The user experience is managed through a wallet like MetaMask or a specialized identity wallet (e.g., SpruceID). After receiving an off-chain VC (a signed JSON-LD document), the user's wallet submits a transaction to the registry contract to record the credential's digest. Applications like a lending protocol can then call a view function, getAssuranceLevel(address user), to check eligibility. For IAL2+ requirements, the app might also verify the off-chain VC's cryptographic signature against the issuer's public key stored in the registry, ensuring the credential hasn't been revoked.

Key considerations for production systems include privacy and revocation. Storing only credential digests on-chain preserves data minimization. Implement a revocation registry or use status list VCs for invalidating credentials without exposing user details. Gas costs for users can be mitigated by using Layer 2 solutions like Arbitrum or Optimism for the registry. Furthermore, align your IAL definitions with established frameworks like the NIST 800-63-3 digital identity guidelines to ensure interoperability and regulatory recognition across jurisdictions.

A blockchain-based IAL system authenticates users to a specific confidence level (e.g., IAL1 for self-asserted data, IAL2 for verified identity). Core prerequisites include a foundational understanding of decentralized identifiers (DIDs), verifiable credentials (VCs), and the W3C data model. You'll need a development environment with Node.js (v18+), a package manager like npm or yarn, and a code editor. For blockchain interaction, familiarity with a provider library such as ethers.js (v6) or viem is essential, along with access to a testnet like Sepolia or Goerli for deployment.

The system architecture follows a modular design separating the Issuer, Holder, and Verifier roles. The Issuer (e.g., a government agency) creates and signs VCs anchored to a blockchain for tamper-evidence. The Holder (user) stores credentials in a digital wallet, like MetaMask or a specialized VC wallet. The Verifier (relying party) requests and cryptographically validates proofs.
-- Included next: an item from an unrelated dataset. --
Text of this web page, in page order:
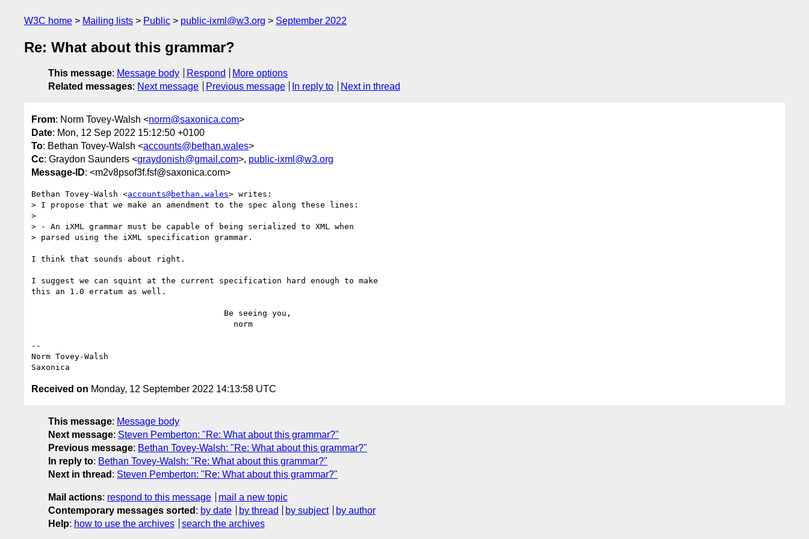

A critical component is the Verifiable Data Registry (VDR), typically a blockchain, which stores DIDs and their associated public keys, enabling trustless verification of credential signatures.

For development, you will interact with key standards and libraries. The did:ethr or did:key method is common for Ethereum-based DIDs. Use the Veramo Framework or Trinsic SDK to handle complex operations like VC issuance, signing with EdDSA or ES256K algorithms, and proof generation. A typical project structure includes separate modules for the issuer's backend API, the holder's wallet logic, and the verifier's validation service, all communicating via standardized HTTP endpoints for credential presentation.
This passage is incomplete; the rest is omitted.